Most of the events in our lives that need forgiveness will be hard to forget because there is a strong emotion attached to it.  We WERE hurt.  We WERE abused.  We WERE attacked.  We DID suffer an injustice.

So what does it mean that the Lord “will remember their sins no more”?

The Lord knows everything.  He is choosing to not recall the sins of Israel for the purpose of holding them against them.  Forgiveness wiped the debt so no further payment was needed.

In the era of “keeping a tab” at the local grocery store, the store owner may remember what you purchased because he needed a payment for it.  Once the payment was made, he didn’t have to remember what you purchased because it didn’t matter.  If he threw out the record or his mind naturally forgot, it was OK because the debt was paid in full.

The Lord, while his infinite knowledge could, does not have to remember our sins for the purpose of holding us accountable for them.  In Christ, he has forgiven us.  The debt is paid.

So, while the memory may linger, the memory is no longer attached to a debt.

The kid who pushed me.  I forgive him.  I’m not looking to get even.  If I cross paths with him, I won’t bring it up – and if it comes up, it won’t be with anger, bitterness or a desire to get even.  Forgiveness releases all the negative emotions and hurt, while the memory of the event may linger.
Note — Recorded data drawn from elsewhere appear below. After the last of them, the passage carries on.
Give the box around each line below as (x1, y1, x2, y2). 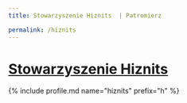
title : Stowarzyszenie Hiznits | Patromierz (8, 11, 162, 20)
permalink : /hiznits (8, 25, 77, 34)
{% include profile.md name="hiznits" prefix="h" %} (8, 86, 181, 96)
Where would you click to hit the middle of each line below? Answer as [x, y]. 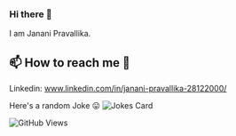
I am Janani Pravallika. [50, 34]
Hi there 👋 [31, 14]
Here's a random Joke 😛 [55, 106]
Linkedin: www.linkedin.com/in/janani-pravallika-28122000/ [118, 89]
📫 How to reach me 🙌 [70, 63]
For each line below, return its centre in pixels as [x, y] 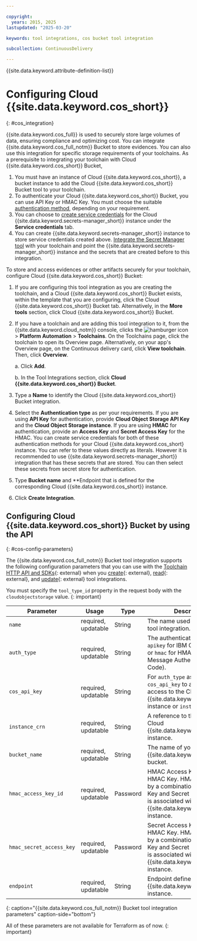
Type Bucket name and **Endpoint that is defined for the [84, 480]
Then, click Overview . [41, 355]
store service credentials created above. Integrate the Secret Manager [99, 240]
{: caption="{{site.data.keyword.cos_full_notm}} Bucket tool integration [92, 908]
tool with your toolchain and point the [60, 246]
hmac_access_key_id [36, 793]
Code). [157, 667]
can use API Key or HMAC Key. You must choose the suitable [88, 202]
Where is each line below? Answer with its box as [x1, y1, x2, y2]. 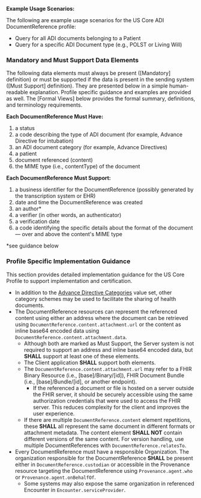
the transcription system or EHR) [14, 192, 96, 200]
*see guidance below [6, 242, 59, 249]
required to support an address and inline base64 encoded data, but [23, 346, 193, 353]
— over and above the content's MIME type [14, 231, 123, 238]
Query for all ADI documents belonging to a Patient [14, 35, 141, 41]
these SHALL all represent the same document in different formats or [23, 422, 195, 430]
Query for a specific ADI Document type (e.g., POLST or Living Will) [14, 41, 182, 48]
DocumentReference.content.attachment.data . [14, 333, 127, 340]
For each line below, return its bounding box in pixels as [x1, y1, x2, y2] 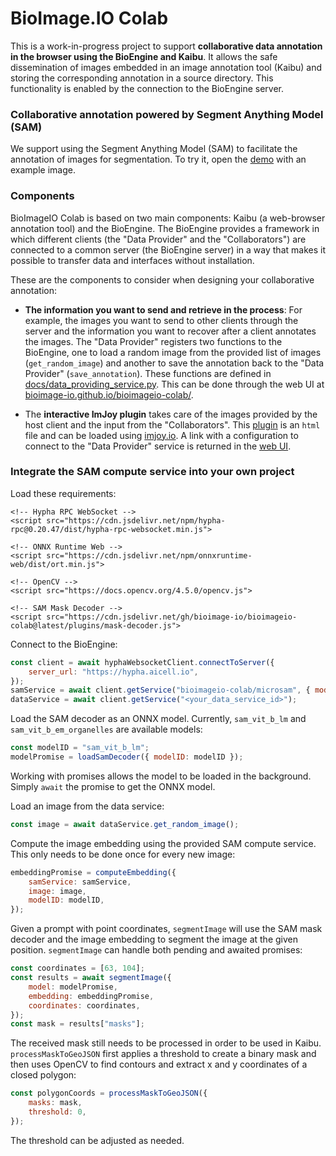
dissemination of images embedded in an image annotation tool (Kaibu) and [10, 61, 323, 73]
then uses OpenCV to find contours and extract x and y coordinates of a [10, 1058, 308, 1071]
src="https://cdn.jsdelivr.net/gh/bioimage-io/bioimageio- [46, 612, 298, 622]
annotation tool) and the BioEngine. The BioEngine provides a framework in [10, 222, 320, 234]
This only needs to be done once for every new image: [10, 848, 236, 860]
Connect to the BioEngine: [10, 638, 118, 650]
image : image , [28, 886, 87, 896]
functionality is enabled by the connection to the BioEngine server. [10, 82, 284, 94]
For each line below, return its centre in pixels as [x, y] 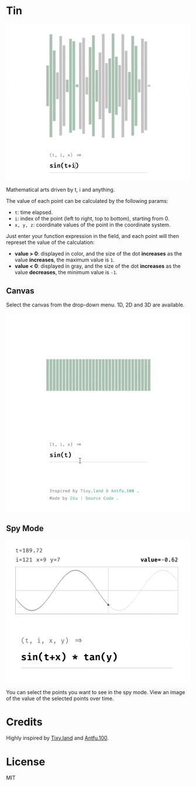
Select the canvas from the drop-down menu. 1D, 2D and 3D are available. [95, 305]
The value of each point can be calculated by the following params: [87, 201]
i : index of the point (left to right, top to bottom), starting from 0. [92, 219]
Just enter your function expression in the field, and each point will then [93, 236]
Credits [24, 722]
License [26, 762]
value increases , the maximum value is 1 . [65, 260]
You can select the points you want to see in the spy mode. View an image [96, 692]
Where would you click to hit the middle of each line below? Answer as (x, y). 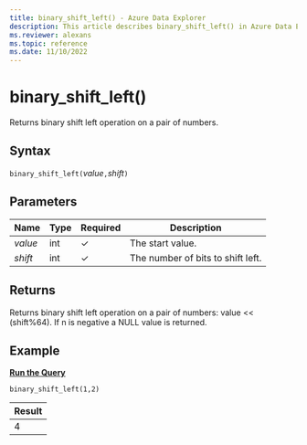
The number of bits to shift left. (196, 258)
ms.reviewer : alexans (51, 35)
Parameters (43, 202)
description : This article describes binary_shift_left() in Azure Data (151, 26)
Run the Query (37, 373)
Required (101, 228)
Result (28, 411)
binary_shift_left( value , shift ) (69, 173)
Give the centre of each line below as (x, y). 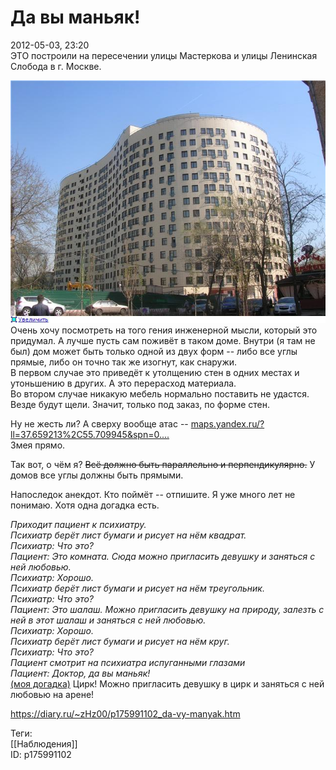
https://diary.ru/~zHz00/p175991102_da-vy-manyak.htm (125, 714)
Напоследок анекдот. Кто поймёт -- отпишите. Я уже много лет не (153, 495)
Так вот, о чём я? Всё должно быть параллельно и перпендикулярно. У (163, 465)
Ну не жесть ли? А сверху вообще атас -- (99, 424)
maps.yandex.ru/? (227, 424)
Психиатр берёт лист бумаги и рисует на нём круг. (120, 642)
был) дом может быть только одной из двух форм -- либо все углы (154, 352)
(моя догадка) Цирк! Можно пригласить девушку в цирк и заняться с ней (167, 684)

Please don’t burden your mind with forgetting events of the past and equating the reality that you remember what happened with guilt that you haven’t forgiven.  Certainly it is possible that you DO need more strength from the Lord to forgive, release the anger, hurt, and desire to get even.  But when the Lord empowers you to forgive, you can now release the memory as well because there is no debt outstanding.

So forgive and while the memory may linger, there will be no outstanding debt attached to it.

Apply: Perhaps there is a situation of hurt from your past.  What part of that event still needs forgiveness (even if the person is not asking for it)?

Prayer: Lord, thank you for forgiving my sins through the life, death and resurrection of Jesus and having no reason to recall my sins to charge them to my account.  Thank you for paying in full for all the debt my sin has incurred.  AMEN.